Breast cancer (BC) is a frequent disease in females [1], with a certain genetic risk [2]. According to the latest global cancer statistics, the number of new BC cases reaches 2.26 million, making it the world's biggest cancer, accounting for 11.7% of all new cancer patients, and its mortality rate is about 6.6% [3]. In the early stages, 80% of patients often have breast lumps, nipple discharge, abnormal nipples, and areolas. In the middle and advanced stages, symptoms like loss of appetite, weight loss, fatigue, and anemia may appear, and some patients may also develop tumor metastases in the lung, pleura, liver, and brain [4, 5]. Due to the fact that symptoms of early BC are not obvious, most patients are already in the advanced stage at the time of diagnosis. Although more and more adjuvant treatment methods can improve the therapeutic effect of BC [6], the recurrence and metastasis of BC are still high [7]. Thus, it is urgent to find new specific BC markers to increase the clinical diagnosis rate and improve the prognosis of BC patients.

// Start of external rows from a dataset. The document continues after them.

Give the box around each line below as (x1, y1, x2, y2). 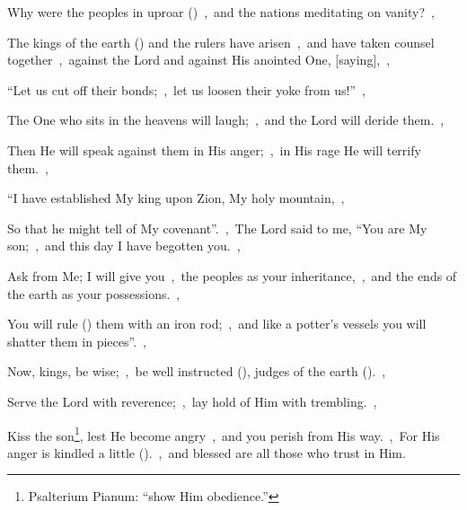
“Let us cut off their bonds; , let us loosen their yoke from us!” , (7, 80, 366, 99)
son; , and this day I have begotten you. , (7, 236, 241, 255)
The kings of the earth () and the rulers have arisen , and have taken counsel (7, 32, 435, 51)
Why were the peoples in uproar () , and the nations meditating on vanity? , (7, 3, 435, 21)
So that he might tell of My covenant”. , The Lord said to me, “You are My (7, 218, 427, 237)
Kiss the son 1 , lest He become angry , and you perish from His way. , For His (7, 423, 440, 444)
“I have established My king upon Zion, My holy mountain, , (7, 189, 345, 207)
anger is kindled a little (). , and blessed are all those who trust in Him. (7, 443, 406, 462)
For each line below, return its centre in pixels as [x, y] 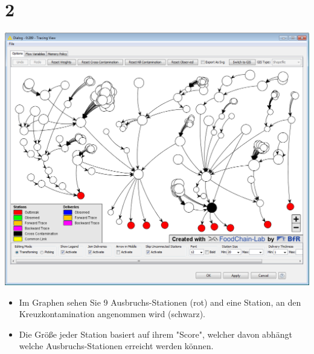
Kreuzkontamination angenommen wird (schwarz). [112, 314]
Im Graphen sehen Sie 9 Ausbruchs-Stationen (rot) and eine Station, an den [160, 302]
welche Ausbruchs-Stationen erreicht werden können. [116, 346]
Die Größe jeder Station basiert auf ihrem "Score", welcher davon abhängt [155, 334]
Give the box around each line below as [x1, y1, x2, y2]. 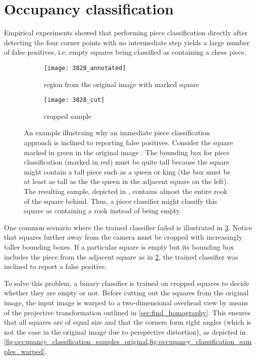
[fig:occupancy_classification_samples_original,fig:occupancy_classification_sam [4, 336, 252, 347]
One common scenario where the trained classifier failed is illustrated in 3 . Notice [4, 222, 253, 232]
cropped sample [44, 110, 92, 121]
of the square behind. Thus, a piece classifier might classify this [24, 195, 217, 206]
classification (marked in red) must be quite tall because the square [24, 157, 230, 167]
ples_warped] [4, 346, 45, 356]
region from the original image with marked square [44, 79, 199, 89]
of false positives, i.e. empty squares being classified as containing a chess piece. [4, 47, 247, 57]
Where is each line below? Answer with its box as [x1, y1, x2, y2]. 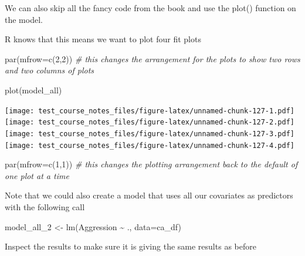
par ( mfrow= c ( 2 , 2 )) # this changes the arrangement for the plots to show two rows [5, 52, 300, 65]
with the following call [5, 200, 85, 213]
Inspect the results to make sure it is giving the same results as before [5, 240, 256, 252]
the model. [5, 13, 43, 25]
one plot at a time [5, 169, 69, 181]
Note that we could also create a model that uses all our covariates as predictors [5, 189, 293, 201]
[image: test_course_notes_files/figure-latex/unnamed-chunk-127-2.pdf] [5, 118, 294, 127]
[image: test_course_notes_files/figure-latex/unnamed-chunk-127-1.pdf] [5, 106, 294, 115]
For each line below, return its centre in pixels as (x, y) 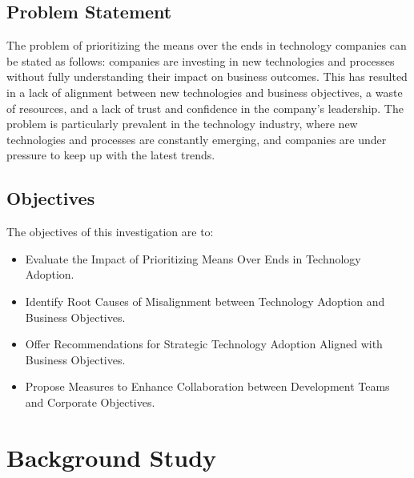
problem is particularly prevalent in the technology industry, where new (182, 124)
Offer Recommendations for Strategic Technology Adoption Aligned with (204, 344)
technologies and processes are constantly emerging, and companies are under (197, 139)
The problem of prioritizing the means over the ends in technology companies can (207, 45)
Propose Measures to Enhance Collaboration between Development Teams (207, 386)
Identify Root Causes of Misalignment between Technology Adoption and (205, 301)
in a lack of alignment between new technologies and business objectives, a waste (205, 92)
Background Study (112, 457)
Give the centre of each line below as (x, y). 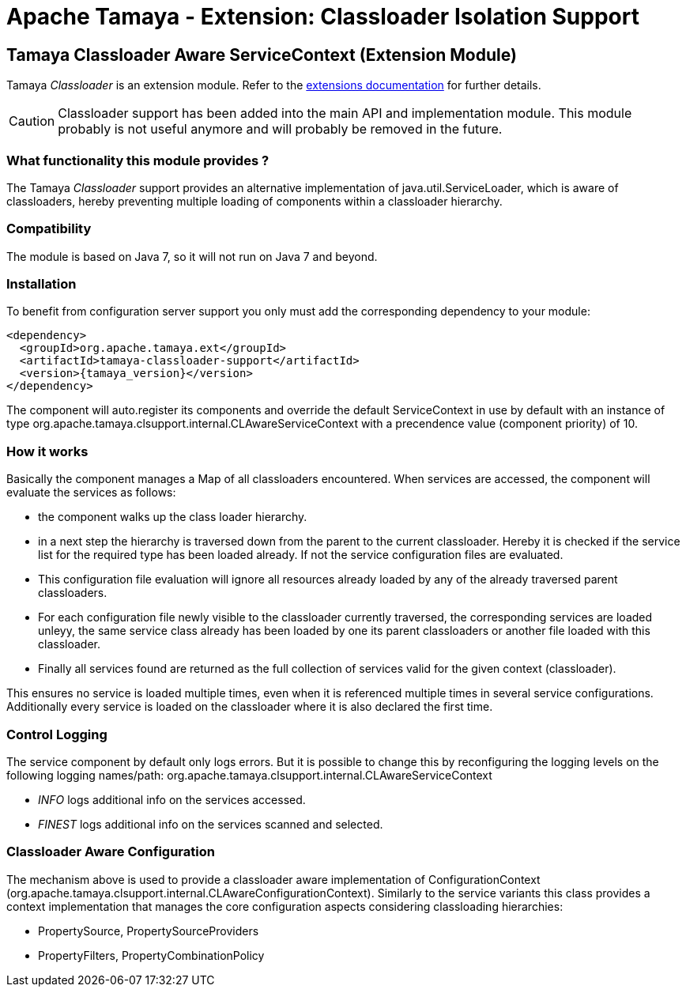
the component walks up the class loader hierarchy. (173, 517)
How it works (47, 451)
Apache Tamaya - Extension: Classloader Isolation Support (323, 17)
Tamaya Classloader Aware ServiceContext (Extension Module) (262, 55)
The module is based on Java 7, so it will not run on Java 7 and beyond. (192, 256)
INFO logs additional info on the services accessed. (172, 799)
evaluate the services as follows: (91, 493)
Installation (41, 284)

HSPA5, a member of the heat shock protein 70 (HSP70) family [8], is the master regulator of ER homeostasis [9] and participates in antiapoptosis and negative regulation of caspase [10]. Correspondingly, multiple research investigations have shown this gene is also related to the progression of some cancers. For example, Kim et al. reported that HSPA5 was related to tumor progression and could promote the survival of head and neck cancer (HNC) by maintaining lysosomal activity [11]. Teng et al. analyzed by two-dimensional gel electrophoresis and other methods that PKM2 and HSPA5 were highly expressed in high-risk endometrial cancer (EC), which could be used as potential biomarkers of EC [12]. Moreover, this gene is also actively expressed in liver cancer, glioblastoma, osteosarcoma [13], and other cancers. However, the role of HSPA5 and its carcinogenic mechanism in BC are still poorly understood, and further exploration is still needed.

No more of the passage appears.